I texted him and he called me and said that yes he was in his office but that I should not be. He told me that the roads are really bad and that most of his patients have cancelled. I told him I could try to come because I really needed to see him but he said that he didn't want me getting hurt or in an accident. I guess that was a good thing. I mean that he cares. Not sure because my mind is telling me that he really didn't want to see me anyway because we had such a bad session last Thursday and I just want to cry thinking of it.
I asked him about rescheduling and he reminded me that I'm in for Thursday... but I meant before that because getting to Thursday is going to be difficult. We had a very rocky session on Thursday last week and this weekend was really bad for me with extreme anxiety and panic. I'm trying to keep it under control but the weather is not helping with that either.
I asked T if I don't come can we speak on the phone and he said no. I was a bit surprised but then he said if you don't come I'm going home. So I told him that was fine and I wished he would go home before it got worse. He then offered to call me from the road but I said "no way, I'm not going to be to blame if you get hurt. no driving and talking. And yes, this is me taking care of you for a change." He laughed and said "fair enough". Then he said if I'm not doing well I could call him between patients tomorrow.

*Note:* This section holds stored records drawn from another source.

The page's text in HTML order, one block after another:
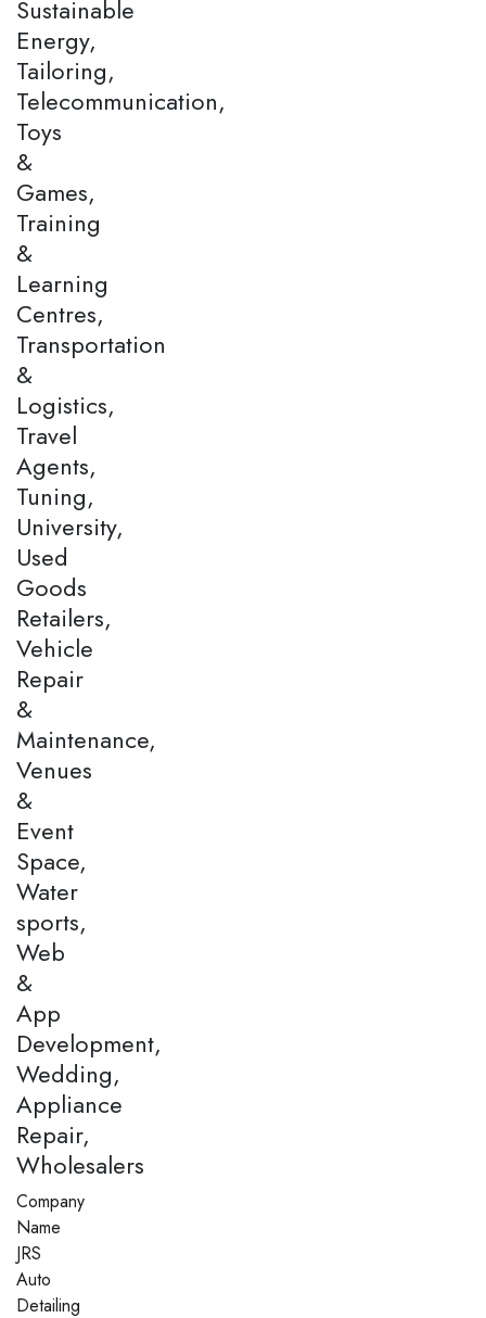
Sustainable
Energy,
Tailoring,
Telecommunication,
Toys
&
Games,
Training
&
Learning
Centres,
Transportation
&
Logistics,
Travel
Agents,
Tuning,
University,
Used
Goods
Retailers,
Vehicle
Repair
&
Maintenance,
Venues
&
Event
Space,
Water
sports,
Web
&
App
Development,
Wedding,
Appliance
Repair,
Wholesalers
Company
Name
JRS
Auto
Detailing

When we hung up I just felt like I wanted to cry. The emptiness was so strong. I had looked forward to seeing him today to try to mend things from last week and to tell him why. I feel like I'm being punished in a way. Not by him but by the fates. I was also worried about him getting home safely. He has normally a half hour drive. Today it will take much longer.
I could email him tonight but I don't even know what to say. I felt so sad I didn't even bother to get dressed today and I don't feel like doing anything. Spring cannot get here soon enough.